▶ _Your assignment_
Wherever a line in the records contains the word "with", return that line.

▶ _Input_

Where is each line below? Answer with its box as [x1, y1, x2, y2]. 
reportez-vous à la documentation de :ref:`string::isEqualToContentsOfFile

...

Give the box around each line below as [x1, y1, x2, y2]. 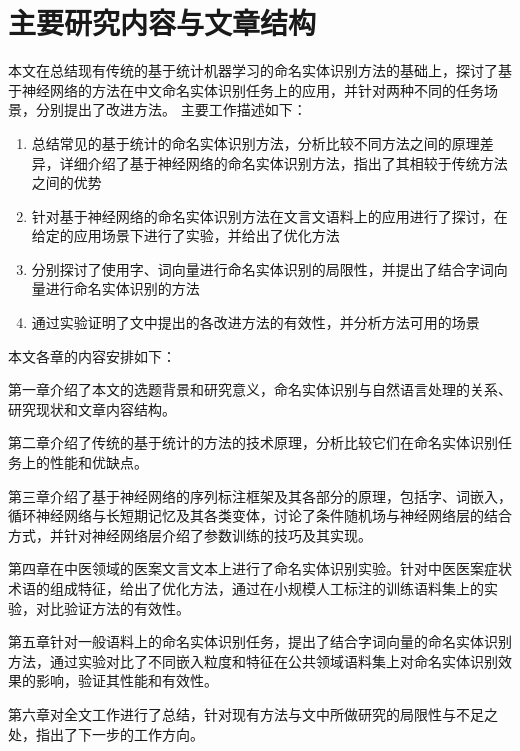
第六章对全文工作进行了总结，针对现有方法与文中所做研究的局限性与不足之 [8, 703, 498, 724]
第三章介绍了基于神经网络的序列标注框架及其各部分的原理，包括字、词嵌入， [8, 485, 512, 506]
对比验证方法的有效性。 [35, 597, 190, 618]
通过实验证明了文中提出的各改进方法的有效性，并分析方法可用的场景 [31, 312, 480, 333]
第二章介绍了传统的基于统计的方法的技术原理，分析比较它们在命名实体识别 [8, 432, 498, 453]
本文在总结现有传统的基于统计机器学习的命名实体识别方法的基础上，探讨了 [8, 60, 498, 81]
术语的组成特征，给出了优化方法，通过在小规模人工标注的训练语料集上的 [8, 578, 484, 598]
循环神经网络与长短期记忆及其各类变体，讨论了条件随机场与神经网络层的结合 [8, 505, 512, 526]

--

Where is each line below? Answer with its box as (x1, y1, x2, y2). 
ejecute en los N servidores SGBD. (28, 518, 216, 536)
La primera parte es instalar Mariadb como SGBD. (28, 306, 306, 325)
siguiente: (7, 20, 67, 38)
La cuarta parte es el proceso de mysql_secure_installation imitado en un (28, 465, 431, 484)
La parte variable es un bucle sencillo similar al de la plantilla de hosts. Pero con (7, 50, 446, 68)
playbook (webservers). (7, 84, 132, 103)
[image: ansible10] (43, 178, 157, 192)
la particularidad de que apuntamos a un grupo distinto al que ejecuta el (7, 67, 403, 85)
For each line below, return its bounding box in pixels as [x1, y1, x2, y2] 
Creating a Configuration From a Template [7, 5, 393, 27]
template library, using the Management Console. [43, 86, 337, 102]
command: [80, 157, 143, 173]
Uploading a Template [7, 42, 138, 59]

▶ _Response_
Where is each line below? Answer with its box as [x1, y1, x2, y2]. 
Where is each line below? Answer with its box as (x1, y1, x2, y2). 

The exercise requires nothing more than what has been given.